Expert-verifiedFound in: Page 385

Book edition
2nd

Author(s)
James Stewart

Pages
830 pages

ISBN
9781133112280

**The volume of the resulting solid by the region bounded by given curve by the use of the method of washer**

The volume of the solid by the region bounded by given curve is \(\underline {21.75} \).

The equation is \({y^2} - {x^2} = 1,y = 2\); about the \(x\)-axis.
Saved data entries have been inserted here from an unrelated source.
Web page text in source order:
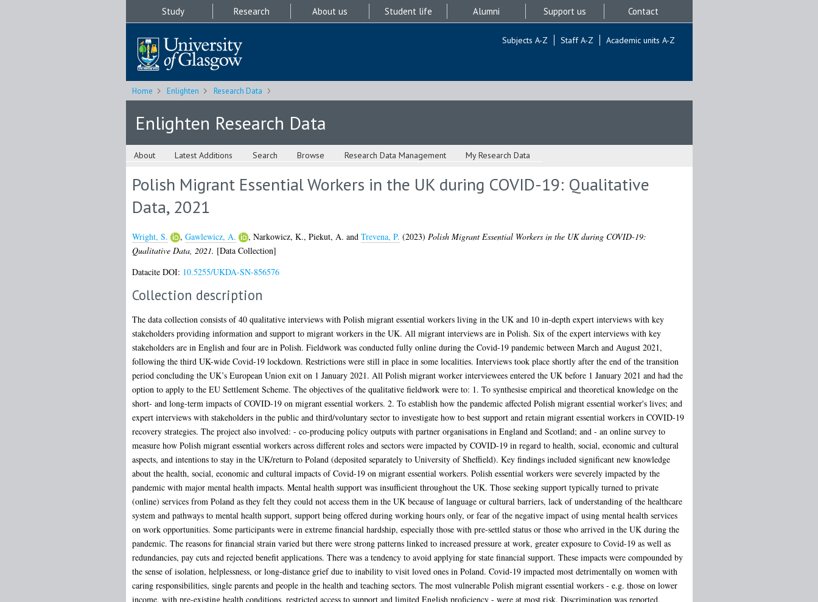
Study Research About us Student life Alumni Support us Contact
Subjects A-Z Staff A-Z Academic units A-Z
Home Enlighten Research Data
Enlighten Research Data
About Latest Additions Search Browse Research Data Management My Research Data
Polish Migrant Essential Workers in the UK during COVID-19: Qualitative
Data, 2021
Wright, S. , Gawlewicz, A. , Narkowicz, K., Piekut, A. and Trevena, P. (2023) Polish Migrant Essential Workers in the UK during COVID-19:
Qualitative Data, 2021. [Data Collection]
Datacite DOI: 10.5255/UKDA-SN-856576
Collection description
The data collection consists of 40 qualitative interviews with Polish migrant essential workers living in the UK and 10 in-depth expert interviews with key
stakeholders providing information and support to migrant workers in the UK. All migrant interviews are in Polish. Six of the expert interviews with key
stakeholders are in English and four are in Polish. Fieldwork was conducted fully online during the Covid-19 pandemic between March and August 2021,
following the third UK-wide Covid-19 lockdown. Restrictions were still in place in some localities. Interviews took place shortly after the end of the transition
period concluding the UK’s European Union exit on 1 January 2021. All Polish migrant worker interviewees entered the UK before 1 January 2021 and had the
option to apply to the EU Settlement Scheme. The objectives of the qualitative fieldwork were to: 1. To synthesise empirical and theoretical knowledge on the
short- and long-term impacts of COVID-19 on migrant essential workers. 2. To establish how the pandemic affected Polish migrant essential worker's lives; and
expert interviews with stakeholders in the public and third/voluntary sector to investigate how to best support and retain migrant essential workers in COVID-19
recovery strategies. The project also involved: - co-producing policy outputs with partner organisations in England and Scotland; and - an online survey to
measure how Polish migrant essential workers across different roles and sectors were impacted by COVID-19 in regard to health, social, economic and cultural
aspects, and intentions to stay in the UK/return to Poland (deposited separately to University of Sheffield). Key findings included significant new knowledge
about the health, social, economic and cultural impacts of Covid-19 on migrant essential workers. Polish essential workers were severely impacted by the
pandemic with major mental health impacts. Mental health support was insufficient throughout the UK. Those seeking support typically turned to private
(online) services from Poland as they felt they could not access them in the UK because of language or cultural barriers, lack of understanding of the healthcare
system and pathways to mental health support, support being offered during working hours only, or fear of the negative impact of using mental health services
on work opportunities. Some participants were in extreme financial hardship, especially those with pre-settled status or those who arrived in the UK during the
pandemic. The reasons for financial strain varied but there were strong patterns linked to increased pressure at work, greater exposure to Covid-19 as well as
redundancies, pay cuts and rejected benefit applications. There was a tendency to avoid applying for state financial support. These impacts were compounded by
the sense of isolation, helplessness, or long-distance grief due to inability to visit loved ones in Poland. Covid-19 impacted most detrimentally on women with
caring responsibilities, single parents and people in the health and teaching sectors. The most vulnerable Polish migrant essential workers - e.g. those on lower
income, with pre-existing health conditions, restricted access to support and limited English proficiency - were at most risk. Discrimination was reported,
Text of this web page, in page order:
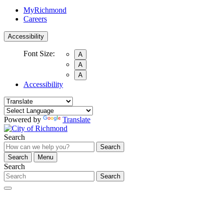
MyRichmond
Careers
Accessibility
Font Size:
A
A
A
Accessibility
Powered by Translate
Search
Search
Search
Menu
Search
Search
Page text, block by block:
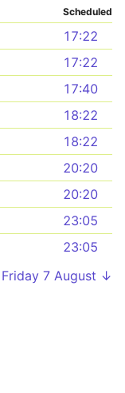
Scheduled
17:22
17:22
17:40
18:22
18:22
20:20
20:20
23:05
23:05
Friday 7 August ↓
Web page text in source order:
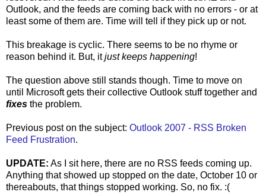
Outlook, and the feeds are coming back with no errors - or at
least some of them are. Time will tell if they pick up or not.
This breakage is cyclic. There seems to be no rhyme or
reason behind it. But, itjust keeps happening!
The question above still stands though. Time to move on
until Microsoft gets their collective Outlook stuff together and
fixes the problem.
Previous post on the subject: Outlook 2007 - RSS Broken
Feed Frustration.
UPDATE: As I sit here, there are no RSS feeds coming up.
Anything that showed up stopped on the date, October 10 or
thereabouts, that things stopped working. So, no fix. :(
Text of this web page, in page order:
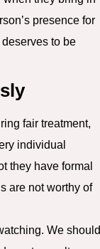
presence for
to be
fair treatment,
individual
they have formal
are not worthy of
We should
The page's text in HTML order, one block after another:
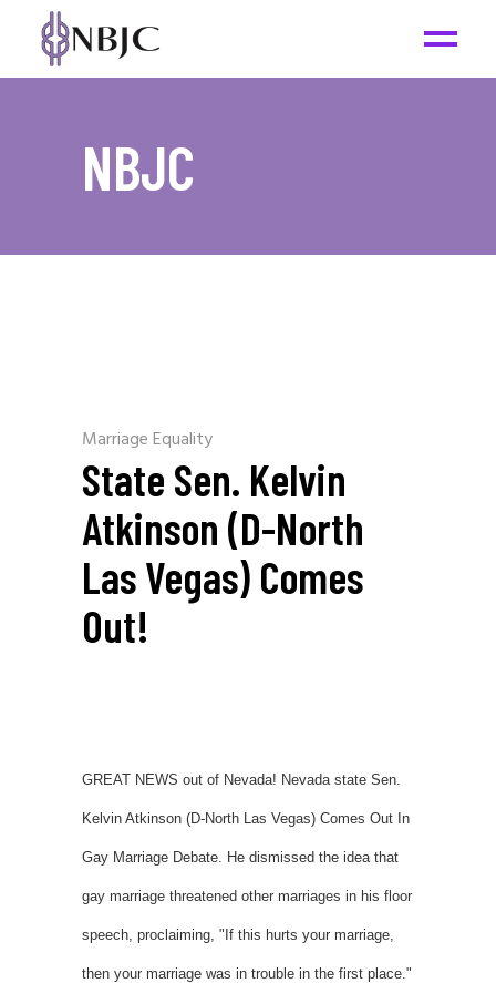
NBJC
Marriage Equality
State Sen. Kelvin
Atkinson (D-North
Las Vegas) Comes
Out!
GREAT NEWS out of Nevada! Nevada state Sen.
Kelvin Atkinson (D-North Las Vegas) Comes Out In
Gay Marriage Debate. He dismissed the idea that
gay marriage threatened other marriages in his floor
speech, proclaiming, "If this hurts your marriage,
then your marriage was in trouble in the first place."
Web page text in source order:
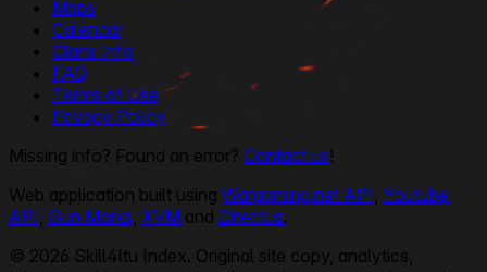
Maps
Calendar
Clans Info
FAQ
Terms of Use
Privacy Policy
Missing info? Found an error? Contact us!
Web application built using Wargaming.net API, Youtube
API, Gun Marks, XVM and Directus.
© 2026 Skill4ltu Index. Original site copy, analytics,
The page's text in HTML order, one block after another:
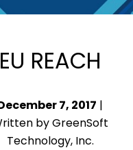
EU REACH
7, 2017 |
by GreenSoft
Technology, Inc.

**Show the theorem 7 (Integrals of symmetric Functions):**

**Apply the condition as follows if **\(f\)** is continuous on **\(( - a,a)\)**.**

**a) If **\(f\)** is even function **\((f( - x) = f(x))\)**, then **\(\int_{ - a}^a f (x)dx = 2\int_0^a f (x)dx\)**.**

**b) If **\(f\)** is odd function **\((f( - x) = f(x))\)**, then **\(\int_{ - a}^a f (x)dx = 0\)**.**

Show the equation as below:

\({y^2} - {x^2} = 1\) …….(1)

Plot a graph for the equation \({y^2} - {x^2} = 1\) by the use of the calculation as follows:

Calculate \(y\) value by the use of Equation (1)

Substitute 0 for \(x\) in Equation (1).

\(\begin{aligned}{}{y^2} - {(0)^2} = 1\\{y^2} = 1\\y = 1\end{aligned}\)

Hence, the co-ordinate of \((x,{\rm{ }}y)\) is \((0,1)\).

Calculate y value by the use of Equation (1)

Substitute 1 for \(x\) in Equation (1).

\(\begin{aligned}{}{y^2} - {(1)^2} = 1\\{y^2} = 1 + 1\\y = \sqrt 2 = \pm 1.41\end{aligned}\)

Hence, the co-ordinate of \((x,{\rm{ }}y)\) is \((1, \pm 1.41)\).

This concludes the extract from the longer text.